If S is the subspace of R^3 containing only the zero vector, what is S perp ? If S is spanned by ( 1 , 1, 1), what is S perp? If S is spanned by ( 2, 0, 0) and ( 0, 0, 3), what is S perp?
To find the orthogonal complement (S⊥) of a subspace S, we need to find all vectors that are orthogonal (perpendicular) to every vector in S.
1. If S is the subspace of R^3 containing only the zero vector, then S⊥ is the entire space R^3. This is because every vector in R^3 is orthogonal to the zero vector.
2. If S is spanned by the vector (1, 1, 1), then S⊥ is the subspace of R^3 containing vectors perpendicular to (1, 1, 1). To determine these vectors, we can find the null space of the matrix A, where A is the row vector [1, 1, 1]:
A = [1, 1, 1]
By solving the equation A * x = 0, we get:
[1, 1, 1] * [x1, x2, x3]^T = 0
x1 + x2 + x3 = 0
Here, x1, x2, and x3 can be any real numbers as long as they satisfy the equation. Thus, the orthogonal complement S⊥ is the subspace of R^3 containing all vectors of the form [x, y, -x-y], where x and y can be any real numbers.
3. If S is spanned by the vectors (2, 0, 0) and (0, 0, 3), then S⊥ is the subspace of R^3 containing vectors perpendicular to both (2, 0, 0) and (0, 0, 3). To find these vectors, we can find the null space of the matrix A, where A is the matrix whose rows are the vectors (2, 0, 0) and (0, 0, 3):
A = [2, 0, 0]
[0, 0, 3]
By solving the equation A * x = 0, we get:
[2, 0, 0] * [x1, x2, x3]^T = 0
[0, 0, 3] * [x1, x2, x3]^T = 0
2x1 = 0 ---> x1 = 0
3x3 = 0 ---> x3 = 0
Here, x1 and x3 can be any real numbers as long as they satisfy the equations. We don't have any restrictions on x2. Thus, the orthogonal complement S⊥ is the subspace of R^3 containing all vectors of the form [0, x2, 0], where x2 can be any real number.

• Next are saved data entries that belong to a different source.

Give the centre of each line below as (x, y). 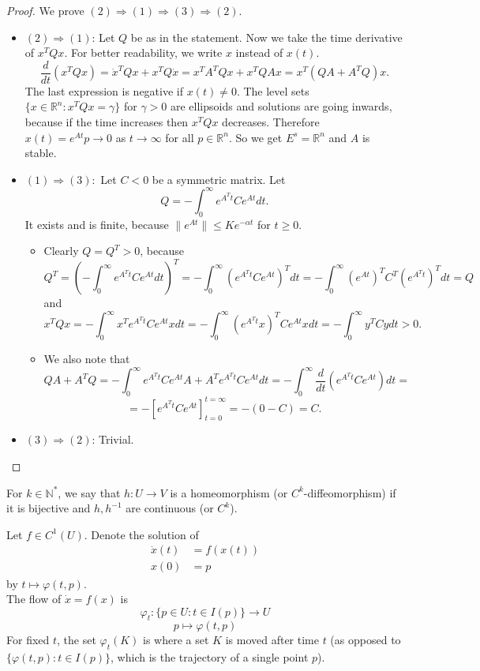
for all (180, 137)
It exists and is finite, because (97, 224)
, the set (77, 640)
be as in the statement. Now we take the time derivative (266, 37)
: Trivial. (113, 439)
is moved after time (272, 640)
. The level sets (273, 90)
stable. (41, 153)
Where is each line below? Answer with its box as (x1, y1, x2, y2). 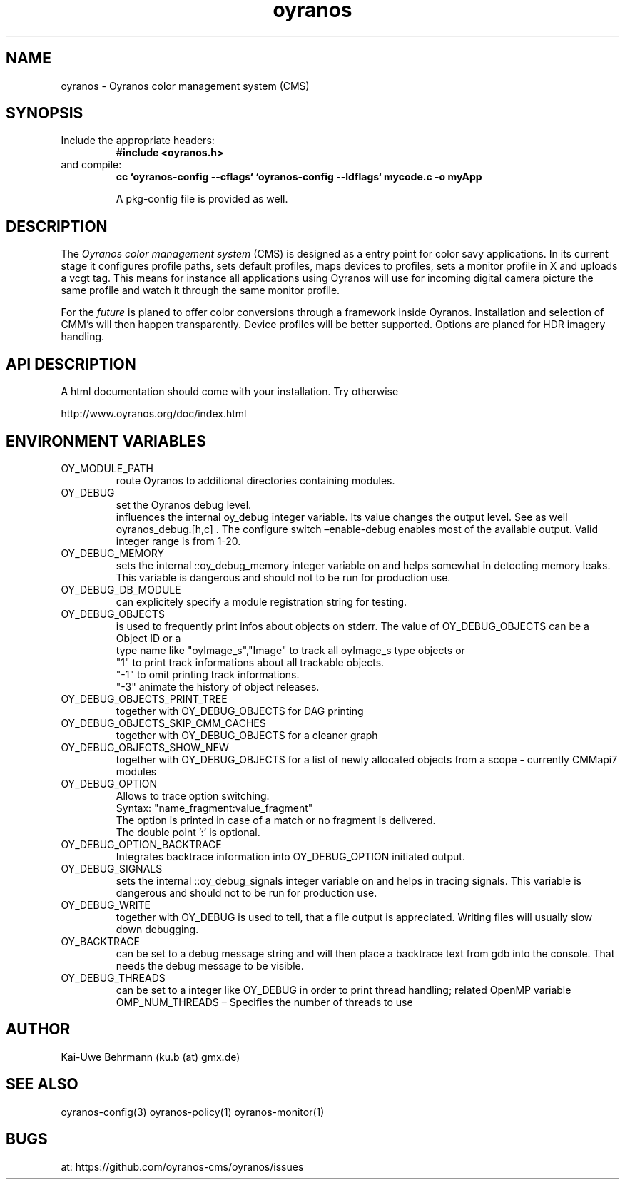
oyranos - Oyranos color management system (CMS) (61, 79, 310, 92)
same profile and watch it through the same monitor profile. (61, 284, 340, 297)
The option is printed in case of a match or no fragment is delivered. (116, 813, 436, 826)
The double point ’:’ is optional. (116, 825, 260, 838)
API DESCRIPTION (6, 355, 136, 373)
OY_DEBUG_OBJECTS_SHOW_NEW (61, 741, 229, 753)
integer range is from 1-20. (116, 534, 241, 547)
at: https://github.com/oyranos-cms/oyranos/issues (61, 1160, 304, 1173)
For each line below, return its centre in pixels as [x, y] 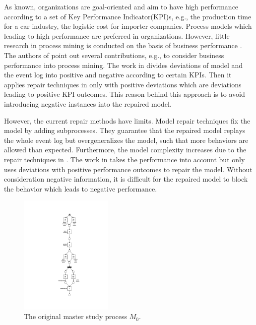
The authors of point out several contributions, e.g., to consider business [114, 55]
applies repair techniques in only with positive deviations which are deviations [123, 84]
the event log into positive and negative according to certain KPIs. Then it [118, 75]
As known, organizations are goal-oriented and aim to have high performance [121, 6]
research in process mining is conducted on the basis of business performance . [123, 45]
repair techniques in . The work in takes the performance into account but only [125, 159]
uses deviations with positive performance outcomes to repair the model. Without [128, 169]
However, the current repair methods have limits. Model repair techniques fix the [127, 120]
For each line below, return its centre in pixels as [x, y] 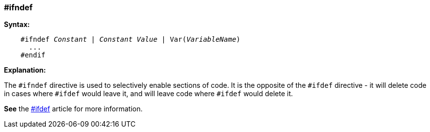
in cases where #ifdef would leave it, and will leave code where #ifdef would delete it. [149, 94]
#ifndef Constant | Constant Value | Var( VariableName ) [130, 40]
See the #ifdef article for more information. [73, 109]
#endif [33, 55]
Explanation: [25, 70]
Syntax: [17, 25]
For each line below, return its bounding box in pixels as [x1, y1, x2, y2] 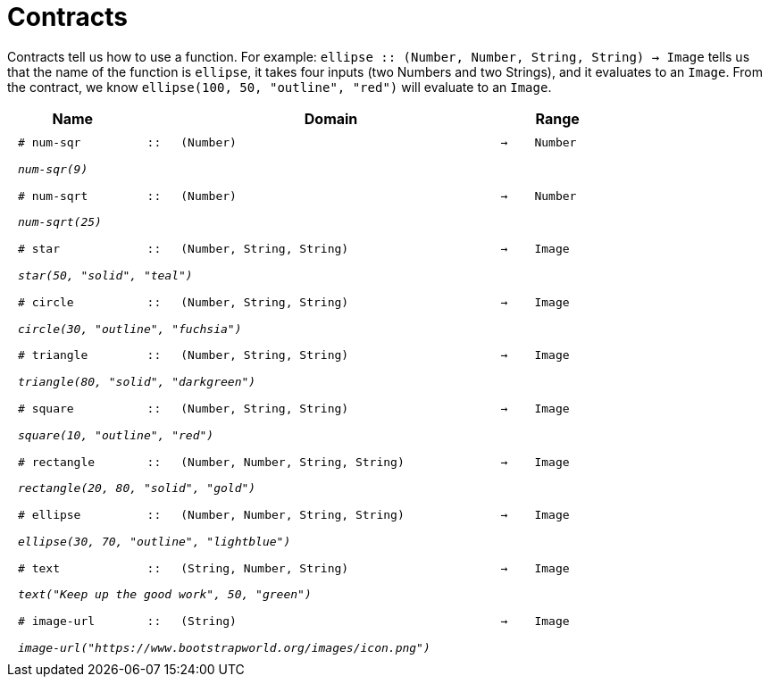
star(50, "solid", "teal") [18, 269, 193, 283]
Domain [304, 109, 358, 128]
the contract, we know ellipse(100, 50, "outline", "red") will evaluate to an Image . [7, 79, 552, 95]
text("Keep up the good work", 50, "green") [18, 588, 312, 602]
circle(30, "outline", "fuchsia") [18, 321, 242, 336]
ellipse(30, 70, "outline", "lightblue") [18, 534, 291, 548]
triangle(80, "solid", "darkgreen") [18, 375, 256, 389]
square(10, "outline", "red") [18, 428, 214, 442]
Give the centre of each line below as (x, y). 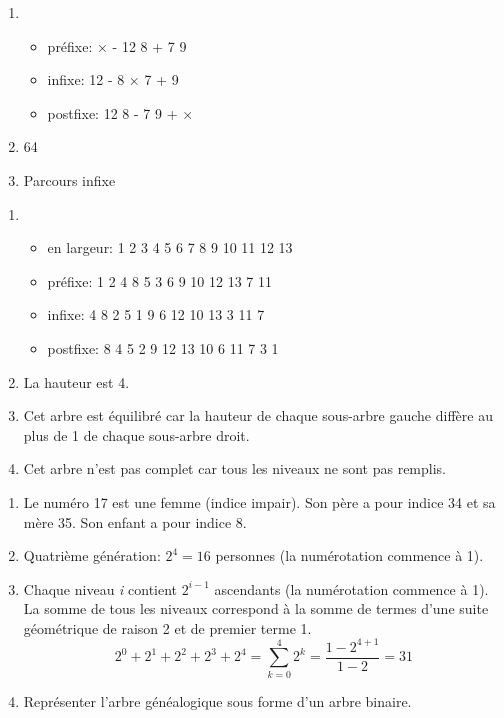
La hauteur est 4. (76, 381)
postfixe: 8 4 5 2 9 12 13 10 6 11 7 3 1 (163, 347)
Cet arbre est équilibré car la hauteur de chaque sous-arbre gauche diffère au (258, 415)
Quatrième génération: (92, 555)
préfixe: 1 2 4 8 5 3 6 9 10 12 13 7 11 (159, 280)
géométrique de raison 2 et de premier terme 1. (167, 627)
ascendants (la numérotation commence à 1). (351, 588)
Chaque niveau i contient (100, 588)
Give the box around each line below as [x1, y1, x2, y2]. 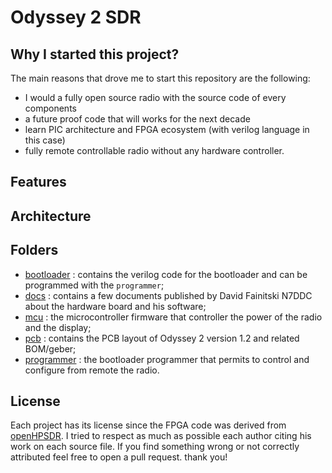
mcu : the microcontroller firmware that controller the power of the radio [24, 311, 323, 323]
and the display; [24, 321, 92, 333]
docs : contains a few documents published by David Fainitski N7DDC [24, 289, 313, 301]
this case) [24, 134, 66, 146]
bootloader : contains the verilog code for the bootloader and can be [24, 268, 308, 280]
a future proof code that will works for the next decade [24, 113, 251, 125]
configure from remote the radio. [24, 364, 160, 376]
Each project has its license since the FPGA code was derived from [10, 419, 287, 431]
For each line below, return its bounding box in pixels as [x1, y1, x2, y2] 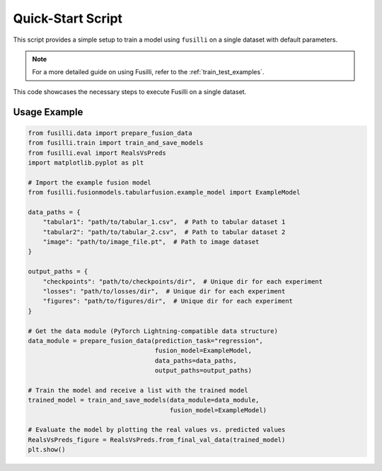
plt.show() [28, 446, 66, 454]
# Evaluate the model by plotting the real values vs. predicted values [28, 426, 286, 434]
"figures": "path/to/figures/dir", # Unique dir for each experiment [42, 297, 294, 306]
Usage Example [13, 106, 83, 118]
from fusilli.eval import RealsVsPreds [28, 149, 166, 157]
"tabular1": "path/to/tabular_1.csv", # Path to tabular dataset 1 [42, 218, 286, 226]
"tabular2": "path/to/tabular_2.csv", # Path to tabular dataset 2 [42, 228, 286, 236]
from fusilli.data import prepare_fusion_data [28, 129, 192, 137]
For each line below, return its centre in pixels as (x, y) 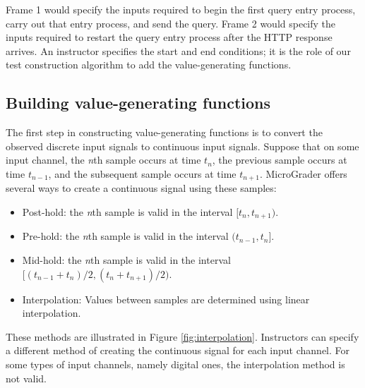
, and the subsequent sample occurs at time (142, 173)
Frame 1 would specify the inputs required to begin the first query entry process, (181, 9)
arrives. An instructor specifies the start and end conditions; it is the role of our (178, 50)
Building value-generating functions (138, 103)
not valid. (26, 378)
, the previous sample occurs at (280, 160)
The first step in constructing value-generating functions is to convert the (164, 132)
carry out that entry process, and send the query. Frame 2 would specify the (171, 23)
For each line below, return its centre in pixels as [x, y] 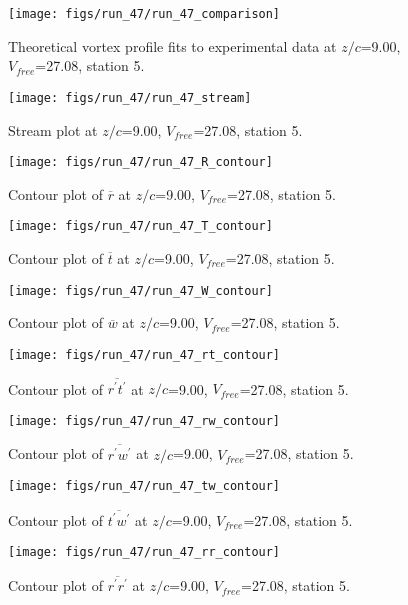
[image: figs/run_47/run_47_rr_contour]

To find the orthogonal complement (S⊥) of a subspace S, we need to determine all vectors that are orthogonal (perpendicular) to all vectors in S. In other words, S⊥ consists of all vectors that are perpendicular to every vector in S.

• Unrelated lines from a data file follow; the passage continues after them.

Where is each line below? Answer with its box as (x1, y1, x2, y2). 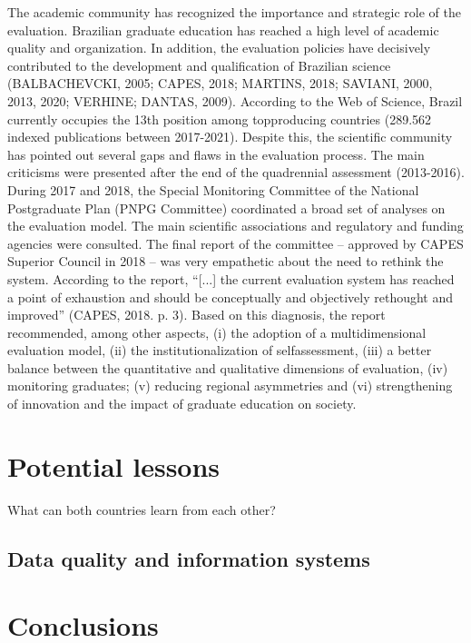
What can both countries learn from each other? (7, 500, 276, 519)
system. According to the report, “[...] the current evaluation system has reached (7, 269, 455, 288)
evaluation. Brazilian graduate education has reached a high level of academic (7, 20, 439, 39)
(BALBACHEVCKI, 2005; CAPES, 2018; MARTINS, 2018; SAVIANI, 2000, (7, 74, 433, 93)
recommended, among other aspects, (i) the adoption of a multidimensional (7, 322, 427, 341)
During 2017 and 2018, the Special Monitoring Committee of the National (7, 180, 419, 199)
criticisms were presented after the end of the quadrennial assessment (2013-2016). (7, 163, 465, 182)
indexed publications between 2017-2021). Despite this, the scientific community (7, 127, 453, 146)
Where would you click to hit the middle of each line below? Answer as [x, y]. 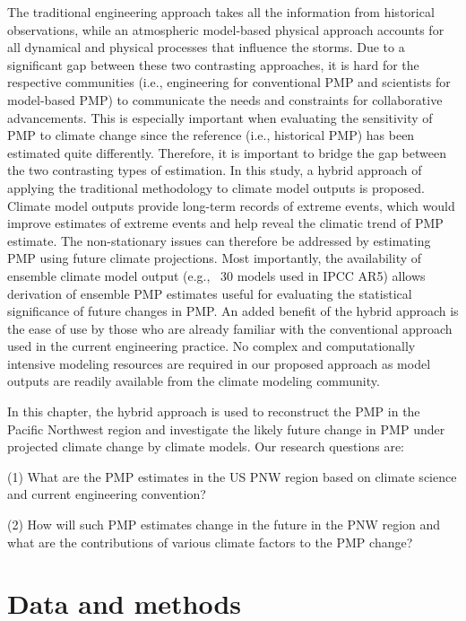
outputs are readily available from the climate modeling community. [194, 381]
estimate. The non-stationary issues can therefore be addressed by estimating [219, 240]
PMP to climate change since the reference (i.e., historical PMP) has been [211, 135]
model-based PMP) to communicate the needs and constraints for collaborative [225, 99]
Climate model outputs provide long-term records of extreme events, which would [231, 205]
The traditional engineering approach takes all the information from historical [221, 12]
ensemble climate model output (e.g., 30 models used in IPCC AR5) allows [216, 275]
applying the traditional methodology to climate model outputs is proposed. [216, 187]
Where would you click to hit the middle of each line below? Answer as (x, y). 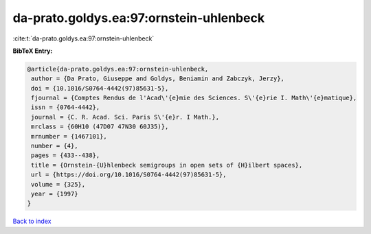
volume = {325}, (58, 184)
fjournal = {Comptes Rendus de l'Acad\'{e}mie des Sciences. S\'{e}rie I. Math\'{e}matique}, (194, 98)
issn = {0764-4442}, (66, 107)
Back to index (32, 221)
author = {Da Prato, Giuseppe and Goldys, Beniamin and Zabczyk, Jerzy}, (158, 79)
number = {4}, (55, 146)
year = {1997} (55, 194)
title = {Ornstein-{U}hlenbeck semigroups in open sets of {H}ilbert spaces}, (167, 165)
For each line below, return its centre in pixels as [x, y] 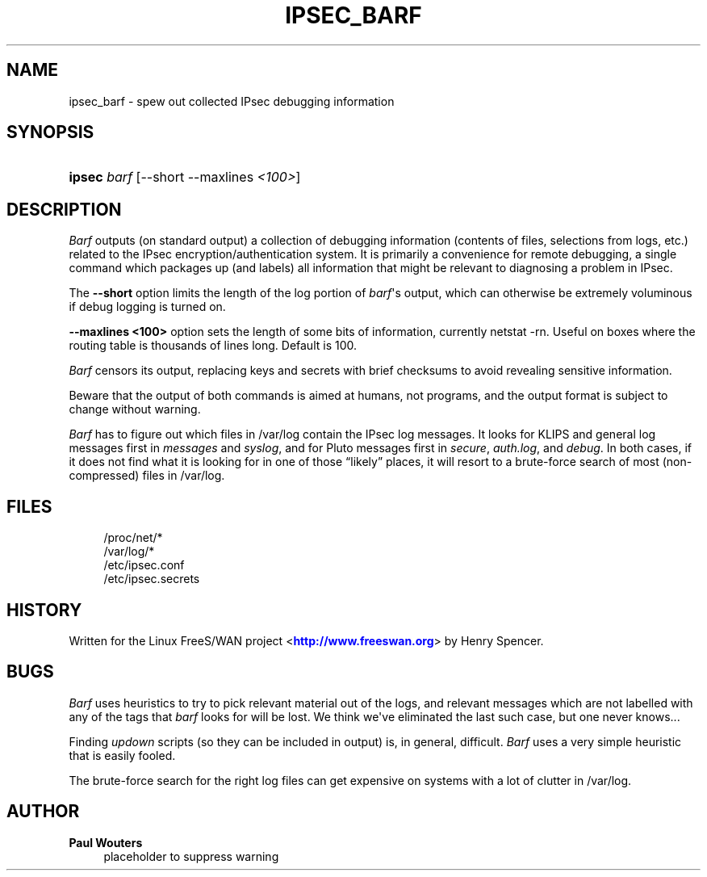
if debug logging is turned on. [147, 307]
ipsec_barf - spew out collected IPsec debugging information [232, 101]
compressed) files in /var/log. [147, 476]
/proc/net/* [133, 538]
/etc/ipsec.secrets [152, 579]
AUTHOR [43, 812]
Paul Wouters [106, 842]
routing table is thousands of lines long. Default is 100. [213, 346]
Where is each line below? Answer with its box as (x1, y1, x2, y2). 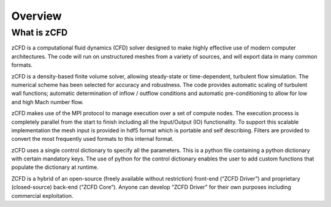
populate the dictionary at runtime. (11, 164, 99, 171)
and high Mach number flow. (11, 98, 84, 105)
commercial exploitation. (11, 192, 74, 199)
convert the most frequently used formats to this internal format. (11, 135, 174, 143)
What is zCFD (11, 27, 68, 38)
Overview (11, 9, 62, 23)

1. If S is the subspace of ℝ³ containing only the zero vector, then S is the trivial subspace {0}. The orthogonal complement of the zero vector is the entire space ℝ³ since every vector in ℝ³ is orthogonal to the zero vector.
Therefore, S⊥ = ℝ³.
2. If S is spanned by (1, 1, 1), then S consists of all scalar multiples of (1, 1, 1). To find S⊥, we need to find a vector that is orthogonal to (1, 1, 1).
Let's call a vector in S⊥ as (a, b, c). For it to be orthogonal to (1, 1, 1), their dot product should be zero:
(1, 1, 1) ⋅ (a, b, c) = a + b + c = 0
We have one equation and three unknowns, which implies there are infinitely many vectors in S⊥. One possible solution is to set b = a and c = -2a, where a is any real number.

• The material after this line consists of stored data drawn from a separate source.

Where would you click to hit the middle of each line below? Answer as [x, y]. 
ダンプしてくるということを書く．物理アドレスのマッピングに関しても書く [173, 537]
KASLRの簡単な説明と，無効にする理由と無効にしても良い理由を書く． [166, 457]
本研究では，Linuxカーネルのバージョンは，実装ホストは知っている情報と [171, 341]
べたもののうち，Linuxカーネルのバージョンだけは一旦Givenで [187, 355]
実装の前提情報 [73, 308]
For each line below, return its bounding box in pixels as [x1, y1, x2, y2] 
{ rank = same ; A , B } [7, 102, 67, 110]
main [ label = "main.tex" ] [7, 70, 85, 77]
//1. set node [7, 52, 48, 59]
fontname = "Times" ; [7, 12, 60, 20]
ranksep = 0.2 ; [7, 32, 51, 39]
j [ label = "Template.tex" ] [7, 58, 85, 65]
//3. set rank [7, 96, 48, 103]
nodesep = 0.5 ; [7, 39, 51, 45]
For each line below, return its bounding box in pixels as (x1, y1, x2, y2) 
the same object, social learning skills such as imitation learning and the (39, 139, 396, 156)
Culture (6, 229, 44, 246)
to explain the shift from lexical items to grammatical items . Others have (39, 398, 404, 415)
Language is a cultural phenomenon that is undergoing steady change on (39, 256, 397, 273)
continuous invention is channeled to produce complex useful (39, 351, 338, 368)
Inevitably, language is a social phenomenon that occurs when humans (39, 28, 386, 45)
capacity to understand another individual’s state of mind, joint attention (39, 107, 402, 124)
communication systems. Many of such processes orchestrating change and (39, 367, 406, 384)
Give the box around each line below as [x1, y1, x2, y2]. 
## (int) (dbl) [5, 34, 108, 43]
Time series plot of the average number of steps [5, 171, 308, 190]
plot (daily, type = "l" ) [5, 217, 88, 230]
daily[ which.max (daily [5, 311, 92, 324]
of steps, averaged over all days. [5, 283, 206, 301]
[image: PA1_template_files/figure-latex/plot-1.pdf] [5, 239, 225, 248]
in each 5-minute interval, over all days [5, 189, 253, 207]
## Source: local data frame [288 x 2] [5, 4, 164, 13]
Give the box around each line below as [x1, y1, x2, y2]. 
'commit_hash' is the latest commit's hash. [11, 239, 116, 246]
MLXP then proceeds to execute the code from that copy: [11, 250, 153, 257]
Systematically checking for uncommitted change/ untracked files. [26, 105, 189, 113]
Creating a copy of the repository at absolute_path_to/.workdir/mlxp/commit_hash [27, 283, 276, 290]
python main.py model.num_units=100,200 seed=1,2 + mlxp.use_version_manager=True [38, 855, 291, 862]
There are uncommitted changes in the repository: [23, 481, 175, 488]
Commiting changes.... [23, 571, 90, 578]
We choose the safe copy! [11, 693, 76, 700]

Therefore, S⊥ is spanned by (-1, -1, 2). In other words, S⊥ = span{(-1, -1, 2)}.
3. If S is spanned by (2, 0, 0) and (0, 0, 3), then S consists of all linear combinations of these vectors. To find S⊥, we need to determine a vector that is orthogonal to both (2, 0, 0) and (0, 0, 3).
Let's call a vector in S⊥ as (a, b, c). For it to be orthogonal to both (2, 0, 0) and (0, 0, 3), their dot products should be zero:
(2, 0, 0) ⋅ (a, b, c) = 2a = 0
(0, 0, 3) ⋅ (a, b, c) = 3c = 0
From the first equation, a must be zero, and from the second equation, c must be zero. Setting a = c = 0, we are left with b as a free variable.
Therefore, S⊥ is spanned by (0, 1, 0). In other words, S⊥ = span{(0, 1, 0)}.